Crypto markets experienced their largest-ever leveraged liquidation, wiping out speculative positions but leaving long-term capital largely intact. Analysts at Glassnode and CryptoQuant note that steady whale accumulation, rising USDT supply, and ongoing ETF inflows continue to underpin the market despite short-term volatility.

Even after the massive $20 billion sell-off, the market’s structural demand remains resilient, signaling that long-term investors are holding firm.


Strong Foundations Support Stability

CryptoQuant reports that while short-term momentum has softened, large holders continue to accumulate, and fiat liquidity is still building. The USDT supply has grown by nearly $15 billion in the last 60 days, marking the fastest increase since January, while U.S. spot Bitcoin ETF inflows have reached $3.5 billion.

Glassnode also highlights these trends, indicating that capital remains in the system despite the liquidation, suggesting that the sell-off primarily removed speculative risk rather than long-term conviction.


Contrasting Market Perspectives

The two firms differ in tone and outlook:

  • Glassnode frames the sell-off as a structural purge, stripping out speculative excess and forcing traders into defensive positions. Funding rates have halved, perpetual CVDs turned negative, and options traders are paying higher premiums for downside protection. Glassnode sees the market as digesting losses and rebuilding confidence, rather than expecting an immediate rebound.
  • CryptoQuant offers a more constructive view, highlighting $115,000—the on-chain realized price for traders—as a key level. A sustained move above this threshold could mark the start of a new bullish phase, backed by growing stablecoin liquidity and continued whale accumulation.

The difference reflects a broader market divide: a cautious reset versus a potential inflection point.


Transition to Equilibrium

Both firms suggest the market is moving from excess to equilibrium. Capital continues flowing through ETFs and stablecoins, but positioning remains defensive, and confidence will take time to rebuild. Bitcoin’s next move—whether a rebound or extended consolidation—will hinge on how quickly structural demand converts into fresh risk-taking.


Market Highlights

BTC: Bitcoin dropped to around $112,700 after briefly dipping below $110,000. Profit-taking and renewed U.S.-China trade tensions weighed on risk assets, though prices stabilized after Fed Chair Jerome Powell indicated that the central bank is nearing the end of its tightening cycle.
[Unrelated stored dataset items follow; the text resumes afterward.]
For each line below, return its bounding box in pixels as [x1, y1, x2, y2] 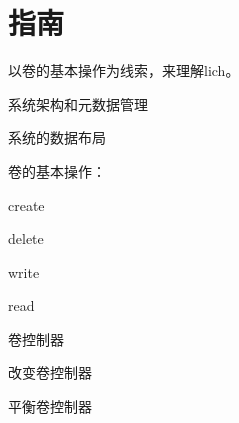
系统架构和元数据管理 [8, 93, 148, 114]
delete [8, 228, 44, 249]
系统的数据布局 [8, 127, 106, 148]
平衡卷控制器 [8, 396, 92, 417]
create [8, 194, 45, 215]
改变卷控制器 [8, 362, 92, 383]
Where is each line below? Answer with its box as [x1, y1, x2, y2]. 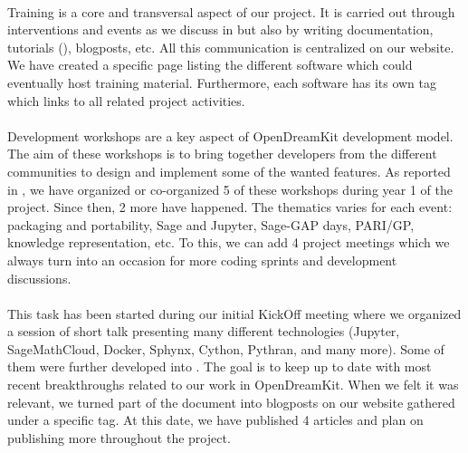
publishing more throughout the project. [7, 428, 231, 447]
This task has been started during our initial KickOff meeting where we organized [7, 304, 462, 323]
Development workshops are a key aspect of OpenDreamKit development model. [7, 126, 454, 145]
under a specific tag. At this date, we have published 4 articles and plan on [7, 410, 424, 429]
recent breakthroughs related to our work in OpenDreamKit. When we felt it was [7, 375, 459, 394]
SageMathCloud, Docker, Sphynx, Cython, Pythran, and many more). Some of [7, 339, 444, 358]
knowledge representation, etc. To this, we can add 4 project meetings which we [7, 233, 450, 252]
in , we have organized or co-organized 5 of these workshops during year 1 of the [7, 179, 453, 198]
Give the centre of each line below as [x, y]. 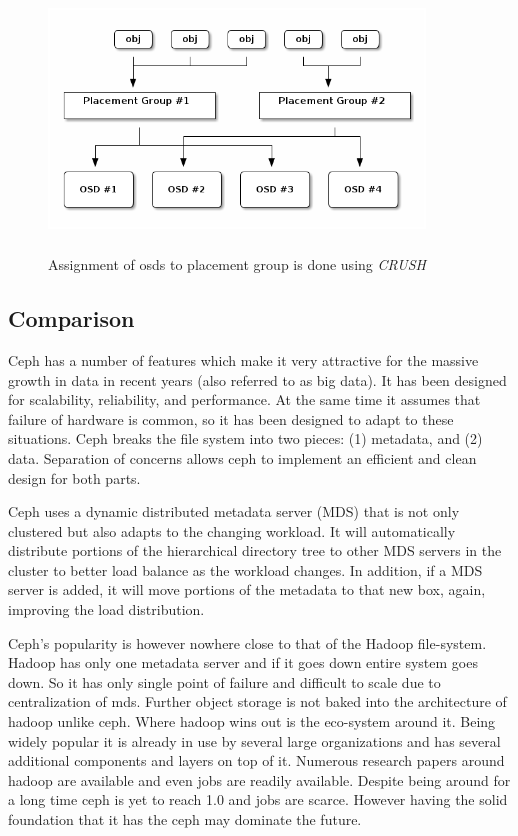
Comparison [71, 318]
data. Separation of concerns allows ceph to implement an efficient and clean [242, 457]
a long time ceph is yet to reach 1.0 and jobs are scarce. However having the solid [258, 799]
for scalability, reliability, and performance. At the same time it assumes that [244, 399]
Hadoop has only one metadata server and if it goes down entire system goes [243, 662]
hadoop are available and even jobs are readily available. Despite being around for [259, 779]
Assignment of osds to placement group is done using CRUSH [237, 264]
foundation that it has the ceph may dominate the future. [185, 819]
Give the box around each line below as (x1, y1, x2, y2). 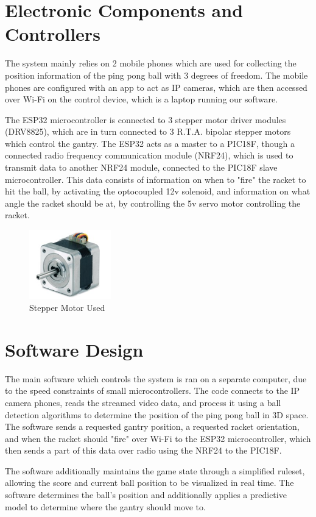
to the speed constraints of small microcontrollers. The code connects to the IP (5, 384, 300, 397)
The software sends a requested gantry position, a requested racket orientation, (5, 420, 300, 433)
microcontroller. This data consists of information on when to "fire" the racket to (5, 173, 306, 185)
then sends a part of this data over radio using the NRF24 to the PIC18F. (5, 444, 282, 457)
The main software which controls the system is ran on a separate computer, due (5, 372, 307, 385)
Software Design (5, 337, 144, 362)
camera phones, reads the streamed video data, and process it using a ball (5, 396, 281, 408)
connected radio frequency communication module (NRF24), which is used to (5, 149, 293, 162)
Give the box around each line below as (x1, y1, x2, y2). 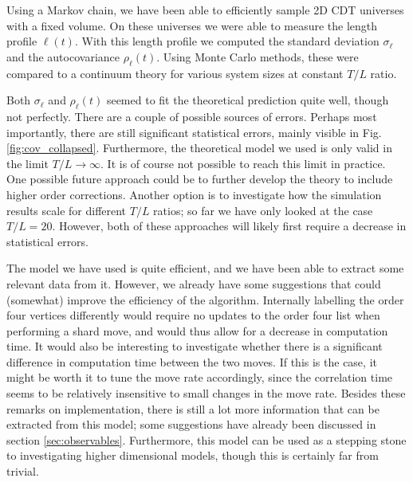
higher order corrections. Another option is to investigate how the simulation (6, 186, 382, 202)
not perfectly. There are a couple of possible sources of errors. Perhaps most (6, 108, 377, 124)
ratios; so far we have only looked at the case (153, 202, 373, 218)
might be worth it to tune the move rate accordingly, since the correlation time (6, 369, 393, 386)
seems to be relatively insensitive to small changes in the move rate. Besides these (6, 385, 406, 402)
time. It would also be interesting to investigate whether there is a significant (6, 338, 383, 355)
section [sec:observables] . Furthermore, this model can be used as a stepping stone (6, 431, 407, 448)
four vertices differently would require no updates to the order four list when (6, 307, 380, 323)
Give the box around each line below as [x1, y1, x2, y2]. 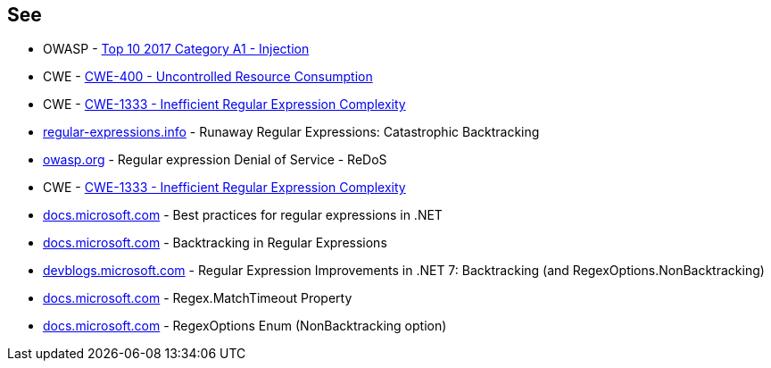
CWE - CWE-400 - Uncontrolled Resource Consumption [43, 69, 373, 85]
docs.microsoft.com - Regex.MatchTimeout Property [43, 290, 352, 306]
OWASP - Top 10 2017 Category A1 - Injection [43, 41, 310, 57]
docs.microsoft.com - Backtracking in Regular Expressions [43, 235, 387, 251]
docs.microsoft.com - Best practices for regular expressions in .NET [43, 207, 443, 223]
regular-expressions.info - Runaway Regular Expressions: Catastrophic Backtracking [43, 124, 540, 140]
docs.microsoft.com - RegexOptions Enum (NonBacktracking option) [43, 318, 447, 334]
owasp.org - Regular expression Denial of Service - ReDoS [43, 152, 387, 168]
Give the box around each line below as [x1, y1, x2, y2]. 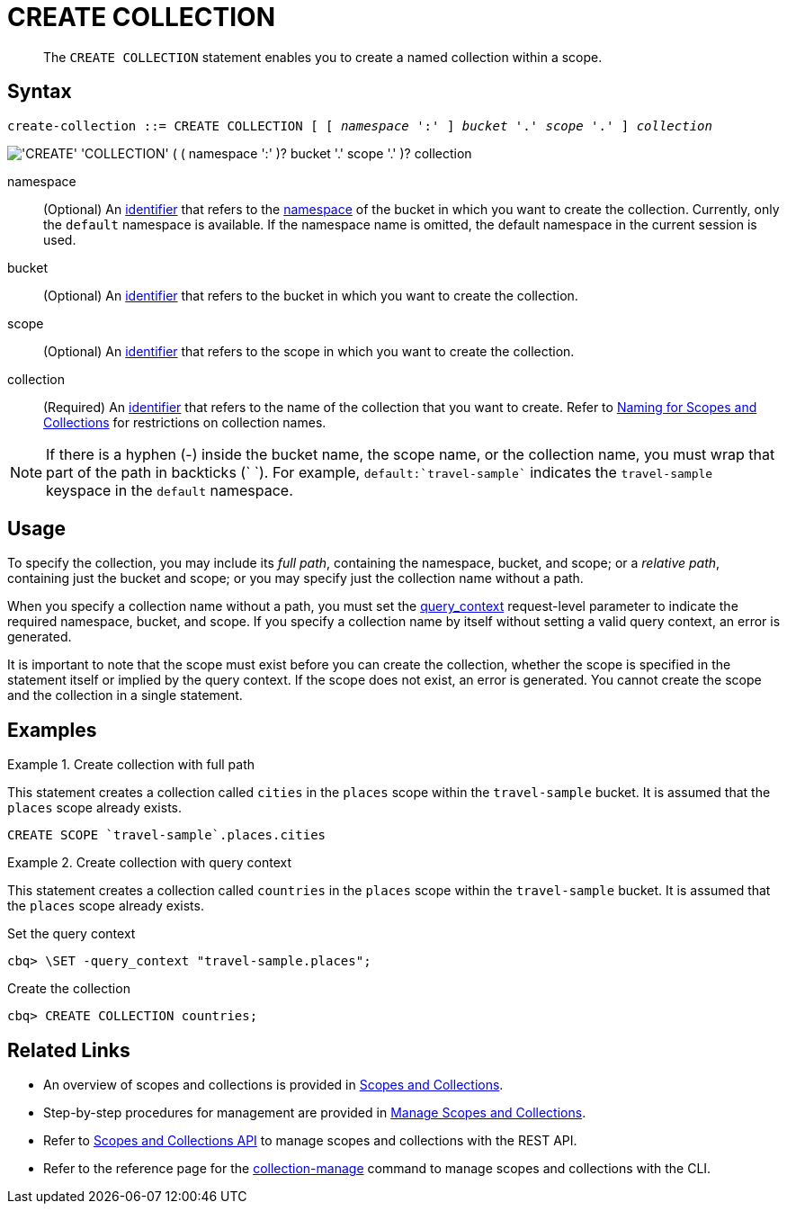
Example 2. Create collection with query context [7, 855, 292, 871]
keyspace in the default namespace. [46, 480, 293, 499]
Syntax [7, 80, 72, 103]
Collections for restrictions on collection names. [43, 414, 326, 430]
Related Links [7, 1038, 130, 1062]
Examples [7, 718, 97, 741]
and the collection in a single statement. [7, 687, 243, 704]
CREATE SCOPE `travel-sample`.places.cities [7, 828, 326, 843]

ETH: Ether traded near $4,101, down 3.7%, with open interest falling to its lowest level since May. Profit-taking accelerated after rejection near $4,270, though CME traders and ETF inflows continue to provide institutional support.
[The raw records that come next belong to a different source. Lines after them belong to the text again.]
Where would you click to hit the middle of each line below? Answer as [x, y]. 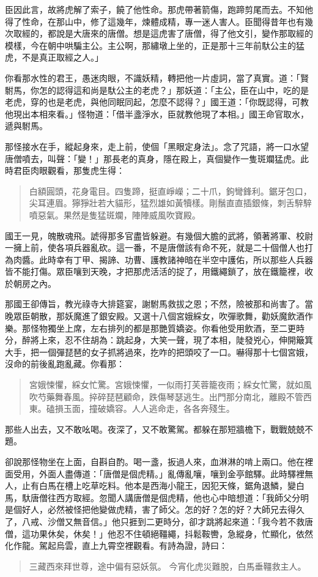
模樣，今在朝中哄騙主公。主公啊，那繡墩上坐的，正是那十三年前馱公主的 [150, 45]
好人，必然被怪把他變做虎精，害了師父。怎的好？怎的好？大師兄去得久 [163, 509]
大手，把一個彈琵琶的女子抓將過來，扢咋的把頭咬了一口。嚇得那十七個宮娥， [159, 352]
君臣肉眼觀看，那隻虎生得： [69, 170]
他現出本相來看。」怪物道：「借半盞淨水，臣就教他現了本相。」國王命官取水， [157, 114]
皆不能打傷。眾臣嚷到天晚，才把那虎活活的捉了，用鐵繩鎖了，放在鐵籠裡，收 [159, 271]
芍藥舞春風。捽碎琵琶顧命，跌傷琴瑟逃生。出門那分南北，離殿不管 [170, 396]
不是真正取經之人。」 [62, 57]
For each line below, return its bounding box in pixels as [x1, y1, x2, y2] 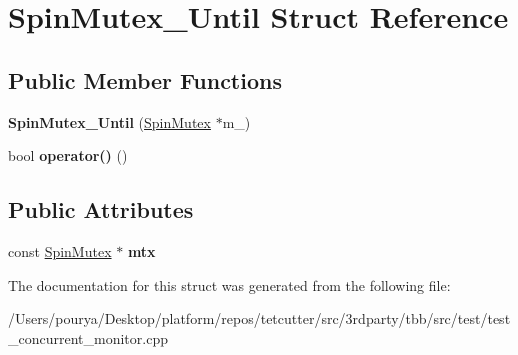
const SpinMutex [8, 240, 112, 261]
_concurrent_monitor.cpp [8, 327, 168, 348]
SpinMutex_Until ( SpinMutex [8, 111, 211, 132]
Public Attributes [8, 194, 194, 225]
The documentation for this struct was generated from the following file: [8, 274, 451, 295]
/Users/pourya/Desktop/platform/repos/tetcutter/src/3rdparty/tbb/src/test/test [8, 308, 511, 329]
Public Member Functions [8, 64, 282, 95]
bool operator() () [8, 145, 128, 166]
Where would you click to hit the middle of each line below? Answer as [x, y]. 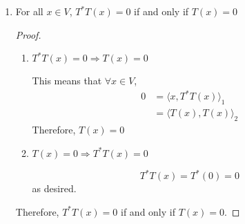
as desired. [54, 188]
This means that [67, 81]
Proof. [28, 34]
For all [29, 11]
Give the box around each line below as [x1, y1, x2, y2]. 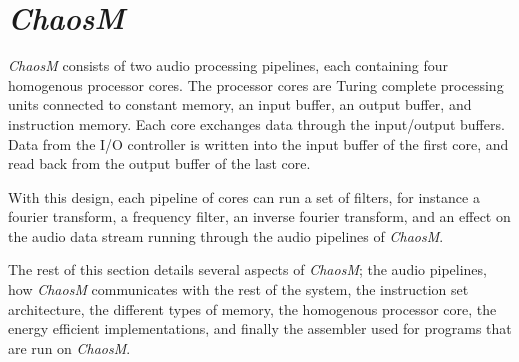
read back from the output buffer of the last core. [8, 153, 311, 174]
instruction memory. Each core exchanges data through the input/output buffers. [8, 113, 505, 134]
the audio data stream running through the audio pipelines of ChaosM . [8, 225, 444, 246]
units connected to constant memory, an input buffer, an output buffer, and [8, 94, 472, 115]
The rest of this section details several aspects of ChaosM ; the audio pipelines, [8, 259, 487, 280]
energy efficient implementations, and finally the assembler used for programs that [8, 318, 512, 339]
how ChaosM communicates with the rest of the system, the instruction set [8, 279, 469, 300]
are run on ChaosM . [8, 337, 131, 358]
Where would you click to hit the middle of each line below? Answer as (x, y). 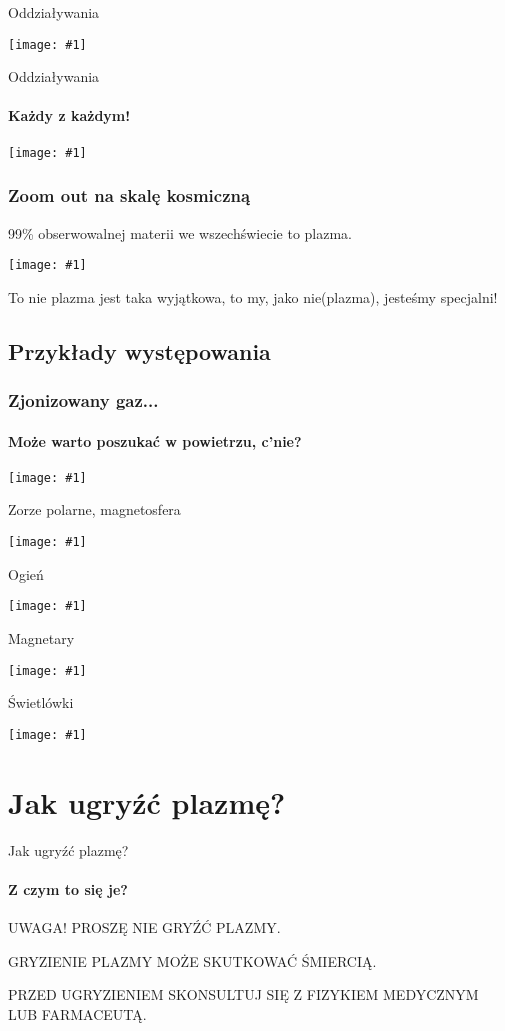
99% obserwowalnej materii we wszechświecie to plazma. (180, 232)
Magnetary (41, 637)
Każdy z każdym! (69, 115)
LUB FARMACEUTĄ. (77, 1013)
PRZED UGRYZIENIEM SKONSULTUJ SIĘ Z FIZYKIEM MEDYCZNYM (243, 994)
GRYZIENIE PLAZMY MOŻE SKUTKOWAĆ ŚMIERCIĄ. (192, 960)
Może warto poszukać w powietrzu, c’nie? (155, 440)
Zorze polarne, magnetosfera (94, 509)

Gold: BlackRock’s Evy Hambro forecasts gold could surpass $4,200 as paper currencies are repriced against real assets. Bank of America projects gold at $5,000 and silver at $65 by 2026, citing fiscal deficits, strong investor demand, and structural trends favoring real assets, while acknowledging short-term consolidation risks.

Nikkei 225: Asia-Pacific markets opened higher on Wednesday, with Japan’s Nikkei 225 up 0.3%, despite U.S.-China trade tensions and President Trump’s “retribution” rhetoric keeping volatility elevated.